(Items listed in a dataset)
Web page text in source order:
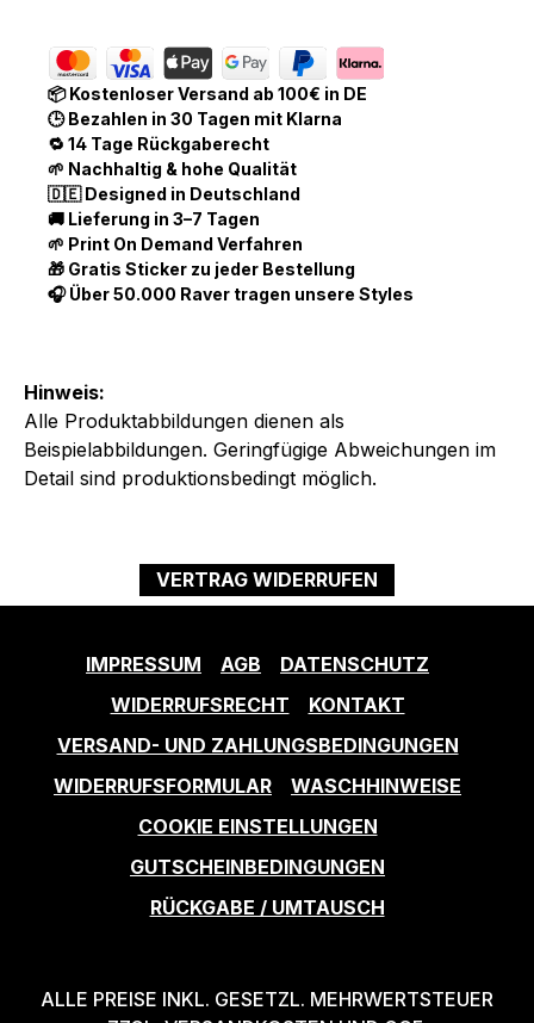
Hinweis:
Alle Produktabbildungen dienen als
Beispielabbildungen. Geringfügige Abweichungen im
Detail sind produktionsbedingt möglich.
📦 Kostenloser Versand ab 100€ in DE
🕒 Bezahlen in 30 Tagen mit Klarna
🔁 14 Tage Rückgaberecht
🌱 Nachhaltig & hohe Qualität
🇩🇪 Designed in Deutschland
🚚 Lieferung in 3–7 Tagen
🌱 Print On Demand Verfahren
🎁 Gratis Sticker zu jeder Bestellung
🎧 Über 50.000 Raver tragen unsere Styles
VERTRAG WIDERRUFEN
IMPRESSUM AGB
DATENSCHUTZ
WIDERRUFSRECHT
KONTAKT
VERSAND- UND ZAHLUNGSBEDINGUNGEN
WIDERRUFSFORMULAR
WASCHHINWEISE
COOKIE EINSTELLUNGEN
GUTSCHEINBEDINGUNGEN
RÜCKGABE / UMTAUSCH
ALLE PREISE INKL. GESETZL. MEHRWERTSTEUER
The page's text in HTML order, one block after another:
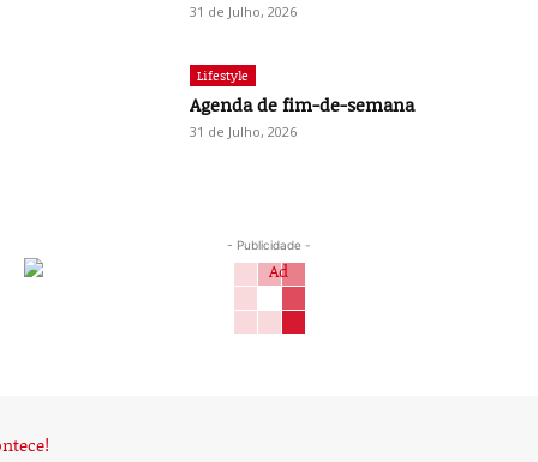
31 de Julho, 2026
Lifestyle
Agenda de fim-de-semana
31 de Julho, 2026
- Publicidade -
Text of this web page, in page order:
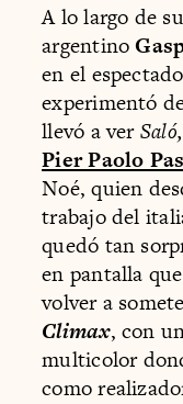
A lo largo de
argentino
en el
experimentó
llevó a ver
Pier Paolo
Noé, quien
trabajo del
quedó tan
en pantalla
volver a
Climax, con
multicolor
como
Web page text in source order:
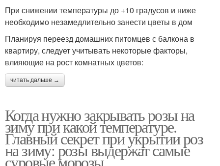
При снижении температуры до +10 градусов и ниже
необходимо незамедлительно занести цветы в дом
Планируя переезд домашних питомцев с балкона в
квартиру, следует учитывать некоторые факторы,
влияющие на рост комнатных цветов:
читать дальше →
Когда нужно закрывать розы на
зиму при какой температуре.
Главный секрет при укрытии роз
на зиму: розы выдержат самые
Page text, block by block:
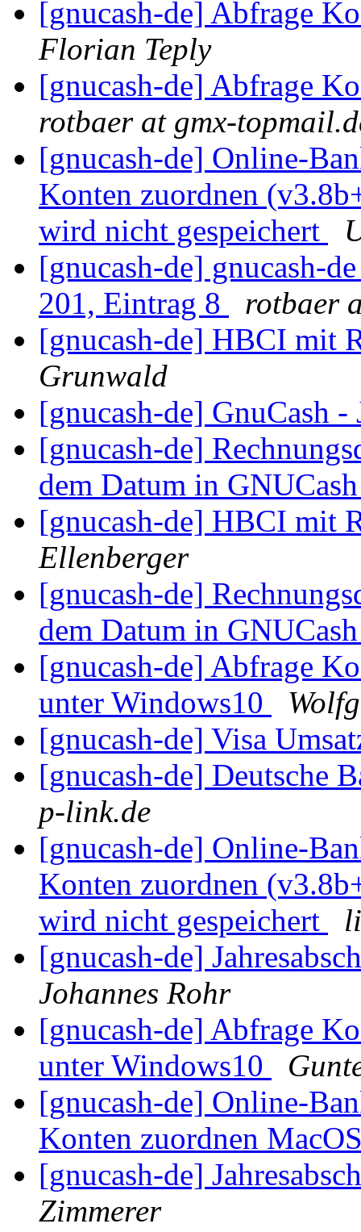
[gnucash-de] Abfrage
Florian Teply
[gnucash-de] Abfrage
rotbaer at gmx-
[gnucash-de] Online-
Konten zuordnen
wird nicht gespeichert
[gnucash-de] gnucash-
201, Eintrag 8
rotbaer
[gnucash-de] HBCI mit
Grunwald
[gnucash-de] GnuCash -
[gnucash-de]
dem Datum in
[gnucash-de] HBCI mit
Ellenberger
[gnucash-de]
dem Datum in
[gnucash-de] Abfrage
unter Windows10
[gnucash-de] Visa
[gnucash-de] Deutsche
p-link.de
[gnucash-de] Online-
Konten zuordnen
wird nicht gespeichert
[gnucash-de]
Johannes Rohr
[gnucash-de] Abfrage
unter Windows10
[gnucash-de] Online-
Konten zuordnen
[gnucash-de]
Zimmerer
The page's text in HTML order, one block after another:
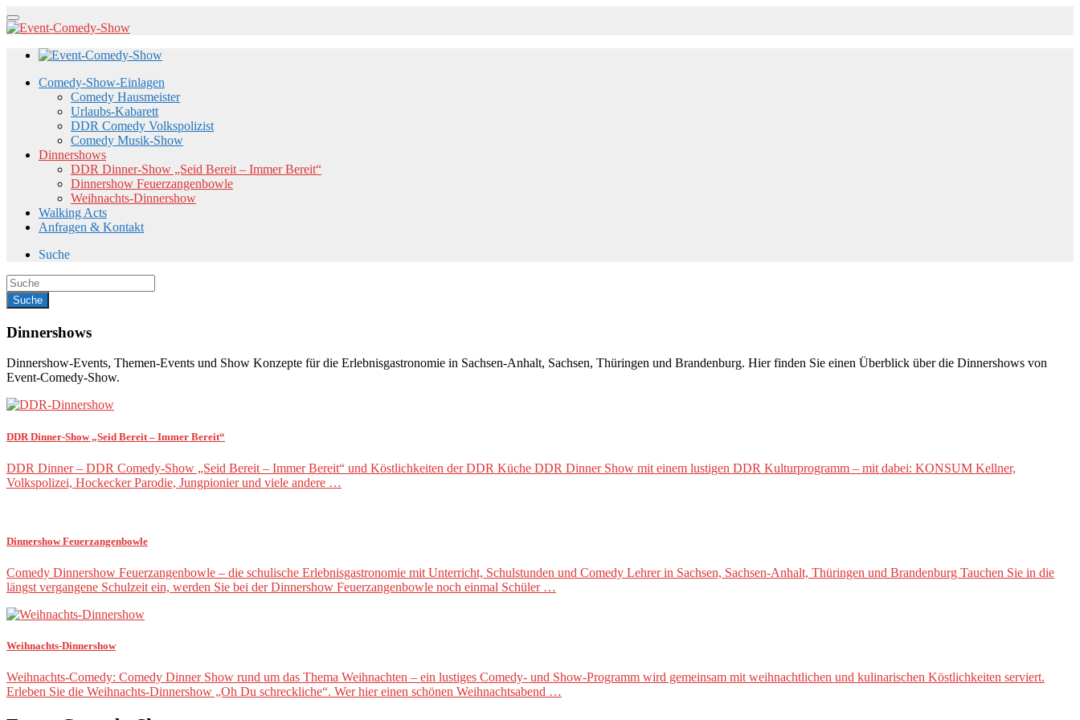
Comedy-Show-Einlagen
Comedy Hausmeister
Urlaubs-Kabarett
DDR Comedy Volkspolizist
Comedy Musik-Show
Dinnershows
DDR Dinner-Show „Seid Bereit – Immer Bereit“
Dinnershow Feuerzangenbowle
Weihnachts-Dinnershow
Walking Acts
Anfragen & Kontakt
Suche
Dinnershows
Dinnershow-Events, Themen-Events und Show Konzepte für die Erlebnisgastronomie in Sachsen-Anhalt, Sachsen, Thüringen und Brandenburg. Hier finden Sie einen Überblick über die Dinnershows von
Event-Comedy-Show.
DDR Dinner-Show „Seid Bereit – Immer Bereit“
DDR Dinner – DDR Comedy-Show „Seid Bereit – Immer Bereit“ und Köstlichkeiten der DDR Küche DDR Dinner Show mit einem lustigen DDR Kulturprogramm – mit dabei: KONSUM Kellner,
Volkspolizei, Hockecker Parodie, Jungpionier und viele andere …
Dinnershow Feuerzangenbowle
Comedy Dinnershow Feuerzangenbowle – die schulische Erlebnisgastronomie mit Unterricht, Schulstunden und Comedy Lehrer in Sachsen, Sachsen-Anhalt, Thüringen und Brandenburg Tauchen Sie in die
längst vergangene Schulzeit ein, werden Sie bei der Dinnershow Feuerzangenbowle noch einmal Schüler …
Weihnachts-Dinnershow
Weihnachts-Comedy: Comedy Dinner Show rund um das Thema Weihnachten – ein lustiges Comedy- und Show-Programm wird gemeinsam mit weihnachtlichen und kulinarischen Köstlichkeiten serviert.
Erleben Sie die Weihnachts-Dinnershow „Oh Du schreckliche“. Wer hier einen schönen Weihnachtsabend …
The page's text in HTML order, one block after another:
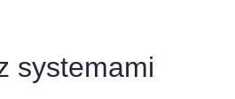
systemami
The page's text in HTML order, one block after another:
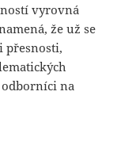
vyrovná
že už se
přesnosti,
na
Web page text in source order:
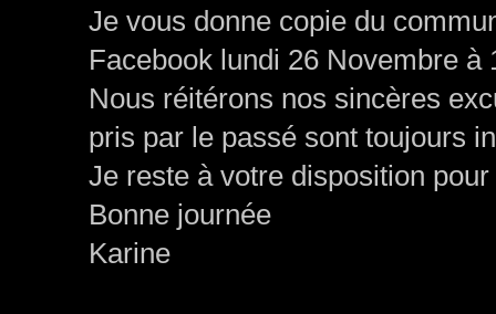
Je vous donne copie du
Facebook lundi 26 Novembre à
Nous réitérons nos sincères
pris par le passé sont toujours
Je reste à votre disposition
Bonne journée
Karine
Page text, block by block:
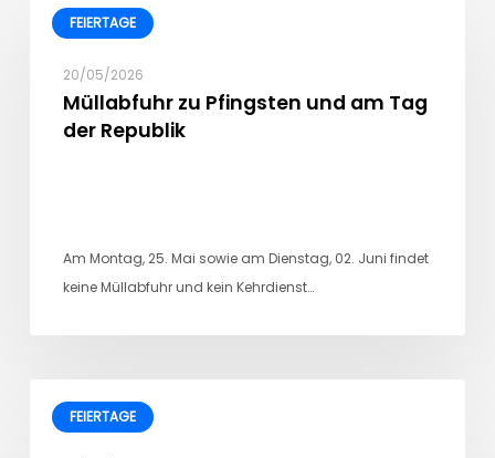
FEIERTAGE
20/05/2026
Müllabfuhr zu Pfingsten und am Tag
der Republik
Am Montag, 25. Mai sowie am Dienstag, 02. Juni findet
keine Müllabfuhr und kein Kehrdienst…
FEIERTAGE

> **Task instructions**:
Carry over each record above character for character, with the pictures left out.

> **Exercise result**:
Web page text in source order:
Hinweis:
Alle Produktabbildungen dienen als
Beispielabbildungen. Geringfügige Abweichungen im
Detail sind produktionsbedingt möglich.
📦 Kostenloser Versand ab 100€ in DE
🕒 Bezahlen in 30 Tagen mit Klarna
🔁 14 Tage Rückgaberecht
🌱 Nachhaltig & hohe Qualität
🇩🇪 Designed in Deutschland
🚚 Lieferung in 3–7 Tagen
🌱 Print On Demand Verfahren
🎁 Gratis Sticker zu jeder Bestellung
🎧 Über 50.000 Raver tragen unsere Styles
VERTRAG WIDERRUFEN
IMPRESSUM AGB
DATENSCHUTZ
WIDERRUFSRECHT
KONTAKT
VERSAND- UND ZAHLUNGSBEDINGUNGEN
WIDERRUFSFORMULAR
WASCHHINWEISE
COOKIE EINSTELLUNGEN
GUTSCHEINBEDINGUNGEN
RÜCKGABE / UMTAUSCH
ALLE PREISE INKL. GESETZL. MEHRWERTSTEUER
The page's text in HTML order, one block after another:
31 de Julho, 2026
Lifestyle
Agenda de fim-de-semana
31 de Julho, 2026
- Publicidade -
Text of this web page, in page order:
A lo largo de
argentino
en el
experimentó
llevó a ver
Pier Paolo
Noé, quien
trabajo del
quedó tan
en pantalla
volver a
Climax, con
multicolor
como
Web page text in source order:
При снижении температуры до +10 градусов и ниже
необходимо незамедлительно занести цветы в дом
Планируя переезд домашних питомцев с балкона в
квартиру, следует учитывать некоторые факторы,
влияющие на рост комнатных цветов:
читать дальше →
Когда нужно закрывать розы на
зиму при какой температуре.
Главный секрет при укрытии роз
на зиму: розы выдержат самые
Page text, block by block:
[gnucash-de] Abfrage
Florian Teply
[gnucash-de] Abfrage
rotbaer at gmx-
[gnucash-de] Online-
Konten zuordnen
wird nicht gespeichert
[gnucash-de] gnucash-
201, Eintrag 8
rotbaer
[gnucash-de] HBCI mit
Grunwald
[gnucash-de] GnuCash -
[gnucash-de]
dem Datum in
[gnucash-de] HBCI mit
Ellenberger
[gnucash-de]
dem Datum in
[gnucash-de] Abfrage
unter Windows10
[gnucash-de] Visa
[gnucash-de] Deutsche
p-link.de
[gnucash-de] Online-
Konten zuordnen
wird nicht gespeichert
[gnucash-de]
Johannes Rohr
[gnucash-de] Abfrage
unter Windows10
[gnucash-de] Online-
Konten zuordnen
[gnucash-de]
Zimmerer
The page's text in HTML order, one block after another:
Comedy-Show-Einlagen
Comedy Hausmeister
Urlaubs-Kabarett
DDR Comedy Volkspolizist
Comedy Musik-Show
Dinnershows
DDR Dinner-Show „Seid Bereit – Immer Bereit“
Dinnershow Feuerzangenbowle
Weihnachts-Dinnershow
Walking Acts
Anfragen & Kontakt
Suche
Dinnershows
Dinnershow-Events, Themen-Events und Show Konzepte für die Erlebnisgastronomie in Sachsen-Anhalt, Sachsen, Thüringen und Brandenburg. Hier finden Sie einen Überblick über die Dinnershows von
Event-Comedy-Show.
DDR Dinner-Show „Seid Bereit – Immer Bereit“
DDR Dinner – DDR Comedy-Show „Seid Bereit – Immer Bereit“ und Köstlichkeiten der DDR Küche DDR Dinner Show mit einem lustigen DDR Kulturprogramm – mit dabei: KONSUM Kellner,
Volkspolizei, Hockecker Parodie, Jungpionier und viele andere …
Dinnershow Feuerzangenbowle
Comedy Dinnershow Feuerzangenbowle – die schulische Erlebnisgastronomie mit Unterricht, Schulstunden und Comedy Lehrer in Sachsen, Sachsen-Anhalt, Thüringen und Brandenburg Tauchen Sie in die
längst vergangene Schulzeit ein, werden Sie bei der Dinnershow Feuerzangenbowle noch einmal Schüler …
Weihnachts-Dinnershow
Weihnachts-Comedy: Comedy Dinner Show rund um das Thema Weihnachten – ein lustiges Comedy- und Show-Programm wird gemeinsam mit weihnachtlichen und kulinarischen Köstlichkeiten serviert.
Erleben Sie die Weihnachts-Dinnershow „Oh Du schreckliche“. Wer hier einen schönen Weihnachtsabend …
The page's text in HTML order, one block after another:
systemami
The page's text in HTML order, one block after another:
vyrovná
že už se
přesnosti,
na
Web page text in source order:
Je vous donne copie du
Facebook lundi 26 Novembre à
Nous réitérons nos sincères
pris par le passé sont toujours
Je reste à votre disposition
Bonne journée
Karine
Page text, block by block:
FEIERTAGE
20/05/2026
Müllabfuhr zu Pfingsten und am Tag
der Republik
Am Montag, 25. Mai sowie am Dienstag, 02. Juni findet
keine Müllabfuhr und kein Kehrdienst…
FEIERTAGE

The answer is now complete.